La pioggia scende sempre più violenta sui miei rami e sul terreno ai miei piedi ormai intriso di acqua.
Come ogni sabato sono in attesa di avvertire i loro passi avvicinarsi.
Normalmente arrivano e sento le loro mani che si appoggiano al mio tronco, lo accarezzano con dolcezza; poi entrambi si siedono sulle mie radici, appoggiano la schiena al fusto, il padre da una parte, il figlio dall’altra e rimangono in silenzio ad ascoltare.
Sanno che il mattino è il momento migliore, il vento leggero muove appena le fronde ma si insinua nel bosco tra le migliaia di tronchi facendoli risuonare.
È un suono che soltanto noi riusciamo a sentire, vibra dentro di noi e si propaga per chilometri trasmettendosi di albero in albero.

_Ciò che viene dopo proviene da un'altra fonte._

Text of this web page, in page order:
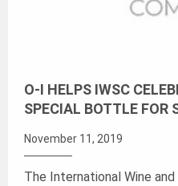
O-I HELPS IWSC
SPECIAL BOTTLE FOR
November 11, 2019
The International Wine
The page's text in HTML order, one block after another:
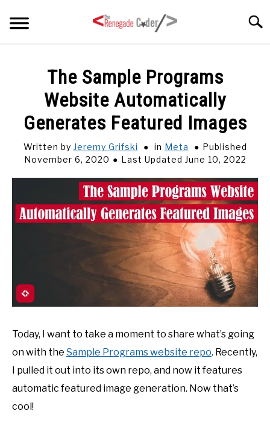
ARTICLES
SERIES
ABOUT
The Sample Programs
Website Automatically
Generates Featured Images
Written by Jeremy Grifski in Meta
Published
November 6, 2020
Last Updated June 10, 2022
Today, I want to take a moment to share what’s going
on with the Sample Programs website repo. Recently,
I pulled it out into its own repo, and now it features
automatic featured image generation. Now that’s
cool!

Però ci sono alcuni esseri umani che hanno quello che noi definiamo “il dono” e riescono a sentire il suono; non so dire se sentono esattamente ciò che sentiamo noi, ma “sentono” e questo è quello che conta: Fabio e suo figlio Alberto il dono ce lo hanno, forse, da sempre e da quando mi hanno trapiantato qui, sotto mia madre, non hanno quasi mai trascorso un sabato senza farmi visita.

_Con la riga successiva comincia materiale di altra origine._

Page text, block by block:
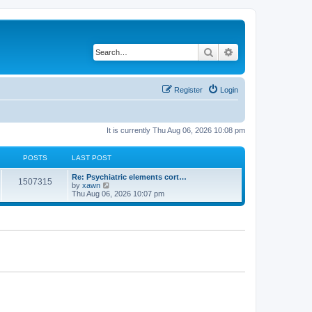
Search
Login
Register
It is currently Thu Aug 06, 2026 10:08 pm
POSTS LAST POST
1507315
Re: Psychiatric elements cort…
by xawn
e
Thu Aug 06, 2026 10:07 pm

Aspetto e penso che forse oggi farò più fatica a sentirli avvicinarsi: il rumore della pioggia sui miei rami e sulle mie foglie e il terreno fangoso rendono ogni altro rumore ovattato.
 
Comincia a imbrunire mentre la pioggia continua a scendere inesorabile.
Non sono venuti.
Sono bagnato in ogni singola fogliolina, e avverto l’assenza delle loro mani sul mio tronco.
Oggi non abbiamo risuonato, la pioggia ha sconfitto il vento, il bosco osserva silenzioso l’acqua che scende sempre più forte, sempre più intensa.
 
“Papà domani lo portiamo nel bosco, allora?”.
“Sì Alberto, me lo hai già chiesto almeno dieci volte oggi; ora vai a prepararti, metti il pigiama e fila a letto”.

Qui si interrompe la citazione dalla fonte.